> Exercise instructions
Give again, exactly as written, the lines of the records below from the line with "#23616 (53, 75)" to the line with "functions to von". Both end lines count; pictures do not.

> Materials provided
* * * * * * *

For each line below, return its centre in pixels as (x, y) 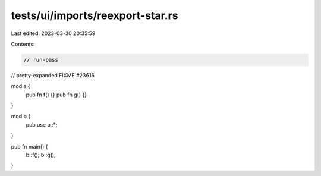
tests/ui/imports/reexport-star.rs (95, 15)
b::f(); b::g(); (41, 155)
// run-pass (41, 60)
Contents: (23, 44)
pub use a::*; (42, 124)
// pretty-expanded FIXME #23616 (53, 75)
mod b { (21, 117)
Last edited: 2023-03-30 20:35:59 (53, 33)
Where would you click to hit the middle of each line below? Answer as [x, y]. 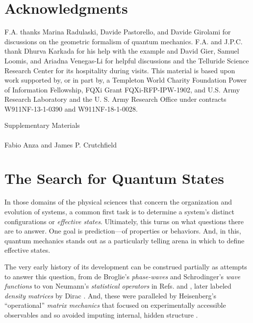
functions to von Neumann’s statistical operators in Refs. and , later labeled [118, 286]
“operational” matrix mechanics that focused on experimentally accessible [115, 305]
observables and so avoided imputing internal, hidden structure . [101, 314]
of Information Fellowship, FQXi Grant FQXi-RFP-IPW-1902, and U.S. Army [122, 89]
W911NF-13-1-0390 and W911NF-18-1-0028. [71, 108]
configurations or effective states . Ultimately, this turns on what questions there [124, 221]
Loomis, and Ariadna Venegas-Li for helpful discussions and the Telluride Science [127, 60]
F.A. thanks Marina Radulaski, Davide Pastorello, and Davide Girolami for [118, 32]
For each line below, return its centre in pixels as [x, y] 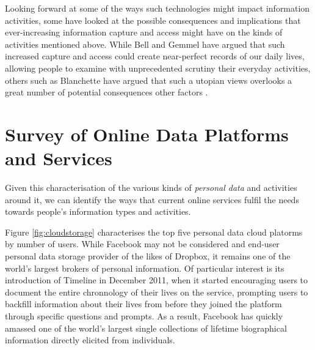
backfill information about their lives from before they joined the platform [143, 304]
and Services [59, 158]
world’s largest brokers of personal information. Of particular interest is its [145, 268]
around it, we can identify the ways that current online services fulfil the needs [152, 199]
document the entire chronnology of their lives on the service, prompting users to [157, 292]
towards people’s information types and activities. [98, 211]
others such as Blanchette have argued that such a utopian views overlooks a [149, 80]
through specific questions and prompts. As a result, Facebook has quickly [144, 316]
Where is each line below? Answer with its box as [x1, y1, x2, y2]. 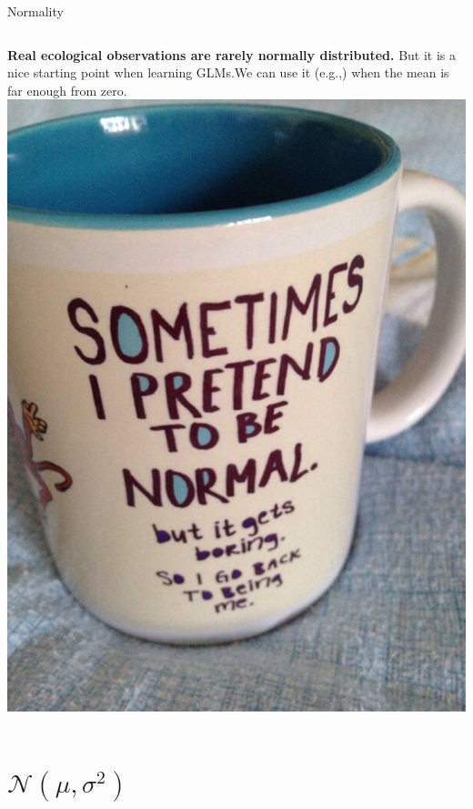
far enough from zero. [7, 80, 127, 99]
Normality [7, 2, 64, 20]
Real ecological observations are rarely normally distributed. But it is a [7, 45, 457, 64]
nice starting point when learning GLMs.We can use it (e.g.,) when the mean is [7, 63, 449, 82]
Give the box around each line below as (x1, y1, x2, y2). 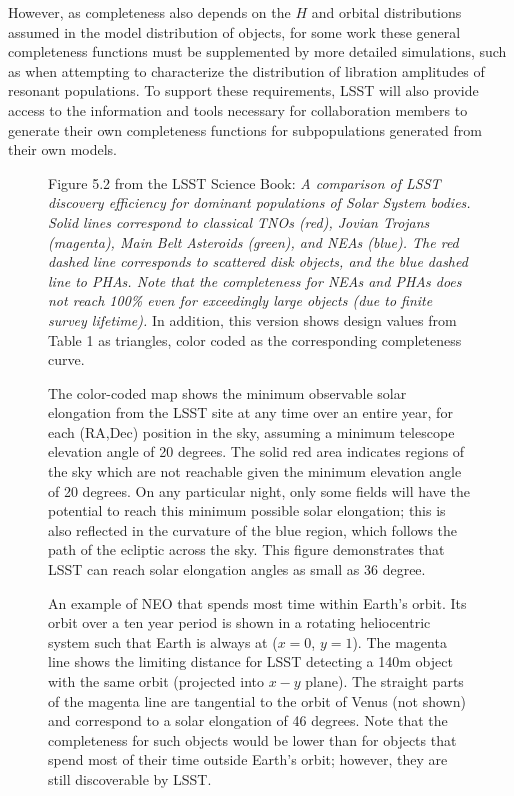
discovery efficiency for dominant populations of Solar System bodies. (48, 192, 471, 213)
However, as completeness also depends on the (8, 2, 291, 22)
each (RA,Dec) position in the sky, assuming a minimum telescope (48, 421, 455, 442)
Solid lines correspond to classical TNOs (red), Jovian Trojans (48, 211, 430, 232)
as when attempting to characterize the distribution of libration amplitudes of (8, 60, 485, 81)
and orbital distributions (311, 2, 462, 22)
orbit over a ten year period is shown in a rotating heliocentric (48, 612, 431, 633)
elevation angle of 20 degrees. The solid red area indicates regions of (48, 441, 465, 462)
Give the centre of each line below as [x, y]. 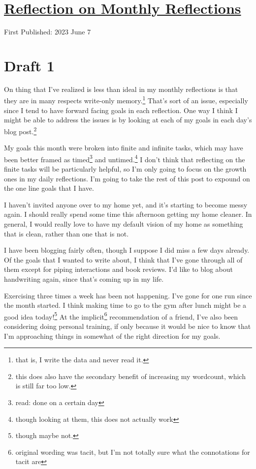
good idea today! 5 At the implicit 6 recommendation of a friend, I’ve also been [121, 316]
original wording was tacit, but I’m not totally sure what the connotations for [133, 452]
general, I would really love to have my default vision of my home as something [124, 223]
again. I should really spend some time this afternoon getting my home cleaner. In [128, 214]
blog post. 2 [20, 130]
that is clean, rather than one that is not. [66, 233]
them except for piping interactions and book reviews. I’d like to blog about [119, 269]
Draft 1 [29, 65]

* * * * * * *

> Exercise result
// pretty-expanded FIXME #23616 (53, 75)
mod b { (21, 117)
Last edited: 2023-03-30 20:35:59 (53, 33)
Where would you click to hit the middle of each line below? Answer as [x, y]. 
functions to von Neumann’s statistical operators in Refs. and , later labeled [118, 286]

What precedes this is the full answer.